** What you are asked to do **
Pictures appear among the records below and must be omitted. Repeat exactly the lines from the line with "Finite lists of matching logic symbols" to the line with "K Sims - Evolving virtual creatures (82, 41)", both included.

Saved entries

++++++

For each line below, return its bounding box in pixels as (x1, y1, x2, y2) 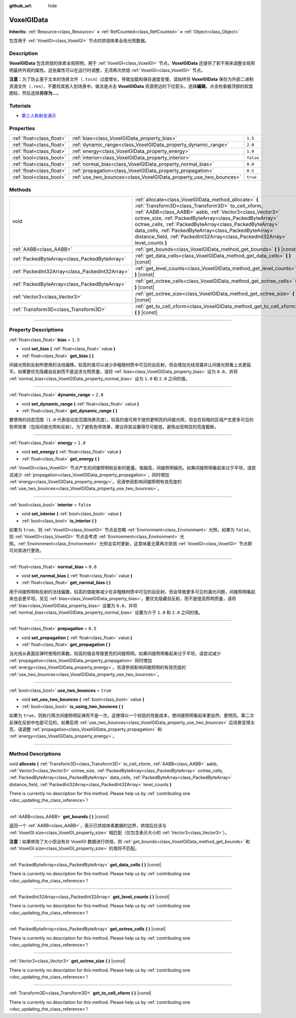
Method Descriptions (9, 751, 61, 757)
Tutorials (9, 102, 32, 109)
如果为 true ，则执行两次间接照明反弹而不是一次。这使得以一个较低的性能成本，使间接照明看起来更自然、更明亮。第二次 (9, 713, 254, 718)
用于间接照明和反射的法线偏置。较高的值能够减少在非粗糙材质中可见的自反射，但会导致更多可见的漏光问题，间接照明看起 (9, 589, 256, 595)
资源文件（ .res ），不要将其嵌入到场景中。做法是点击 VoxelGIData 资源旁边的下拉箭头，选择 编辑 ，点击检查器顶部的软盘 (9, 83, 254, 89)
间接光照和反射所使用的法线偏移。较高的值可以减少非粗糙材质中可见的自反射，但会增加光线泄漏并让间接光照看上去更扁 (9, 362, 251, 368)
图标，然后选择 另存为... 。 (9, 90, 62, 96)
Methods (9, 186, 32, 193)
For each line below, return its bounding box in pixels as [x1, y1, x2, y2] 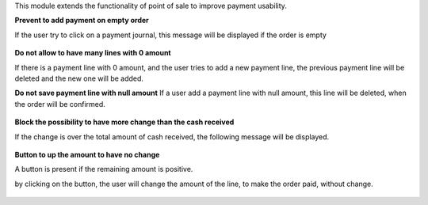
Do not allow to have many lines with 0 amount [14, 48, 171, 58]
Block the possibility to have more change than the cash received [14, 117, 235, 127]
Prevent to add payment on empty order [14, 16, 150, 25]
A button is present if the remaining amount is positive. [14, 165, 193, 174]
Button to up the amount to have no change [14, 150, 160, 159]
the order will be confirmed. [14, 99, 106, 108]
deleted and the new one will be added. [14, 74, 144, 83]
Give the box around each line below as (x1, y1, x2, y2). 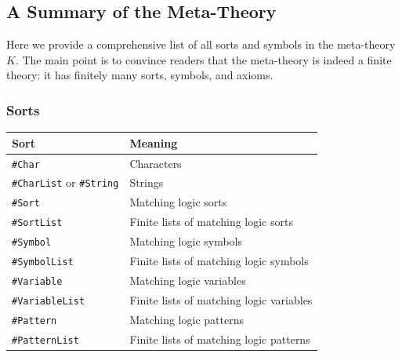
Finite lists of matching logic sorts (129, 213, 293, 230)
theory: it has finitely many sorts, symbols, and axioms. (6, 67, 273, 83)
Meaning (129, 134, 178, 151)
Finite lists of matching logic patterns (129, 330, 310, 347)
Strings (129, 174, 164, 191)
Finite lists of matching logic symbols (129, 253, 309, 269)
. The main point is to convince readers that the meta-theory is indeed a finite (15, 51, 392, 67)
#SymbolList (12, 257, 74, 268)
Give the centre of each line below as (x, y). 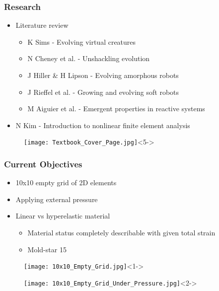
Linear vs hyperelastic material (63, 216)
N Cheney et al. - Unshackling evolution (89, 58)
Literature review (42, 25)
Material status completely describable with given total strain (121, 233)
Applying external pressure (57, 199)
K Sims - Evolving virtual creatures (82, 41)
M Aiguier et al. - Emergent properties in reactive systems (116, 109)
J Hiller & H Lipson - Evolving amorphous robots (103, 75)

++++++

** Exercise solution **
Finite lists of matching logic symbols (129, 253, 309, 269)
. The main point is to convince readers that the meta-theory is indeed a finite (15, 51, 392, 67)
#SymbolList (12, 257, 74, 268)
Give the centre of each line below as (x, y). 
Linear vs hyperelastic material (63, 216)
N Cheney et al. - Unshackling evolution (89, 58)
Literature review (42, 25)
Material status completely describable with given total strain (121, 233)
Applying external pressure (57, 199)
K Sims - Evolving virtual creatures (82, 41)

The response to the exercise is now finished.